What is expected:
Where the line containing "Where is each" appears, start repeating, and continue exactly through the last line below, adding nothing. Include no pictures.

Records excerpted from a collection
┏━━
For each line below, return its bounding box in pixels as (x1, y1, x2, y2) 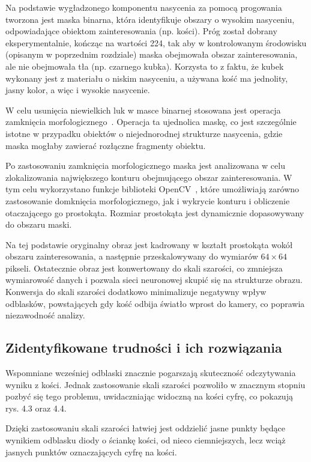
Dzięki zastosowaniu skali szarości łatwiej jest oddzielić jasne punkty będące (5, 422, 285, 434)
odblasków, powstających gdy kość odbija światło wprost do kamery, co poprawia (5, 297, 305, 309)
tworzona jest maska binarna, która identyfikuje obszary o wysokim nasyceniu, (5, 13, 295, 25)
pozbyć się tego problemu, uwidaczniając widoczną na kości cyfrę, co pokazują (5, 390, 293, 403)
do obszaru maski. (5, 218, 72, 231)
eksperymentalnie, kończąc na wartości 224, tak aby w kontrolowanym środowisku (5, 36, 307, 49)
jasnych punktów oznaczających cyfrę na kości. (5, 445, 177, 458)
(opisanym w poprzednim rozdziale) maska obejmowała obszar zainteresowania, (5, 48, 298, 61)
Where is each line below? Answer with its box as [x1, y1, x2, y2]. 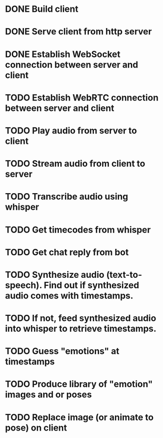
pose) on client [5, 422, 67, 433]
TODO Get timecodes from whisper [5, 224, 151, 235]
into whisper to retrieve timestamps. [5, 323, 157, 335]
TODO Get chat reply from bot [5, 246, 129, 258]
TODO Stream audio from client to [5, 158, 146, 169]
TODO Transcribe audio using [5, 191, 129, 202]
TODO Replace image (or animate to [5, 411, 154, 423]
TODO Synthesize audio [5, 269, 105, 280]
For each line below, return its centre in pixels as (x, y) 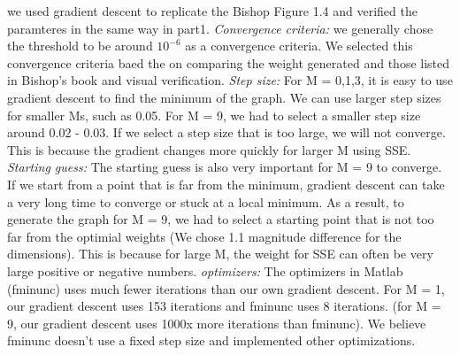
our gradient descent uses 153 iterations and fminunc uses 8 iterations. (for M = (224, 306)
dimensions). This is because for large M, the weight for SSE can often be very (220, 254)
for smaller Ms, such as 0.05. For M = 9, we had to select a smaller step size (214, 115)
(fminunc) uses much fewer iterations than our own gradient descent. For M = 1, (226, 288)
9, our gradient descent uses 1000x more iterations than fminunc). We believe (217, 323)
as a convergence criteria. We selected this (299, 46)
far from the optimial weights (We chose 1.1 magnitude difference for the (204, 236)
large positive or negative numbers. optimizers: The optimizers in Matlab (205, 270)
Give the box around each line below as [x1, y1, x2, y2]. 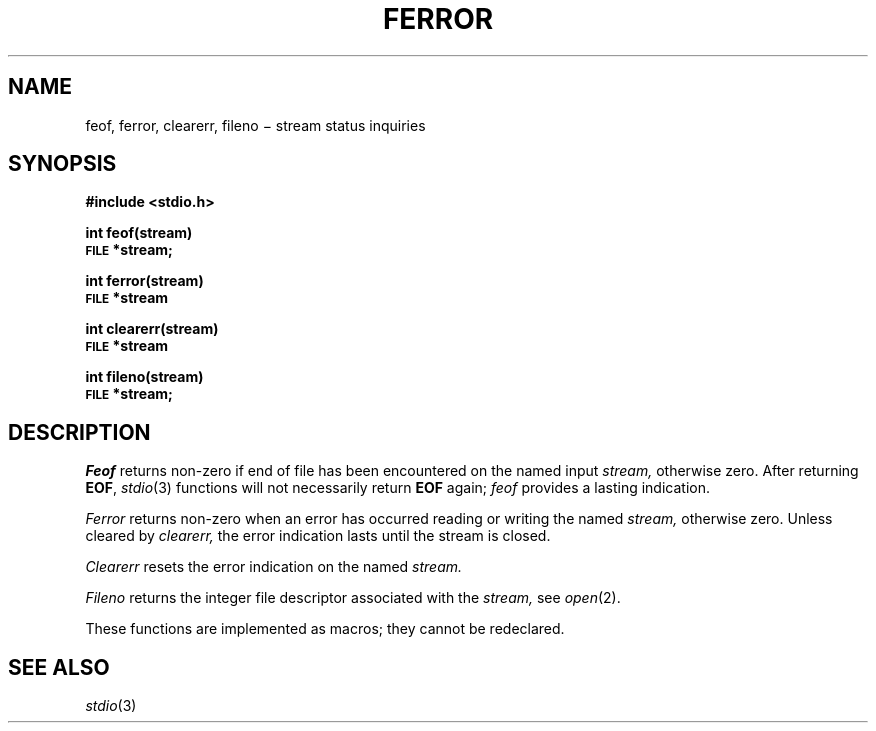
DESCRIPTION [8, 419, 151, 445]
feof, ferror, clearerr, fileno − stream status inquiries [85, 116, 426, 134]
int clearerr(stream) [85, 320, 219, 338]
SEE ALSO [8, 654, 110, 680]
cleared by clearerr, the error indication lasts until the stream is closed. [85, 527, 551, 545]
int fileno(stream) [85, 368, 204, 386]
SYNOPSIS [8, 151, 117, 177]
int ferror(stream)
┗━━
Solution to this task:
Where is each line below? Answer with its box as [x1, y1, x2, y2]. 
pose) on client [5, 422, 67, 433]
TODO Get timecodes from whisper [5, 224, 151, 235]
into whisper to retrieve timestamps. [5, 323, 157, 335]
TODO Get chat reply from bot [5, 246, 129, 258]
TODO Stream audio from client to [5, 158, 146, 169]
TODO Transcribe audio using [5, 191, 129, 202]
TODO Replace image (or animate to [5, 411, 154, 423]
TODO Synthesize audio [5, 269, 105, 280]
For each line below, return its centre in pixels as (x, y) 
our gradient descent uses 153 iterations and fminunc uses 8 iterations. (for M = (224, 306)
dimensions). This is because for large M, the weight for SSE can often be very (220, 254)
for smaller Ms, such as 0.05. For M = 9, we had to select a smaller step size (214, 115)
(fminunc) uses much fewer iterations than our own gradient descent. For M = 1, (226, 288)
9, our gradient descent uses 1000x more iterations than fminunc). We believe (217, 323)
as a convergence criteria. We selected this (299, 46)
far from the optimial weights (We chose 1.1 magnitude difference for the (204, 236)
large positive or negative numbers. optimizers: The optimizers in Matlab (205, 270)
Give the box around each line below as [x1, y1, x2, y2]. 
DESCRIPTION [8, 419, 151, 445]
feof, ferror, clearerr, fileno − stream status inquiries [85, 116, 426, 134]
int clearerr(stream) [85, 320, 219, 338]
SEE ALSO [8, 654, 110, 680]
cleared by clearerr, the error indication lasts until the stream is closed. [85, 527, 551, 545]
int fileno(stream) [85, 368, 204, 386]
SYNOPSIS [8, 151, 117, 177]
int ferror(stream)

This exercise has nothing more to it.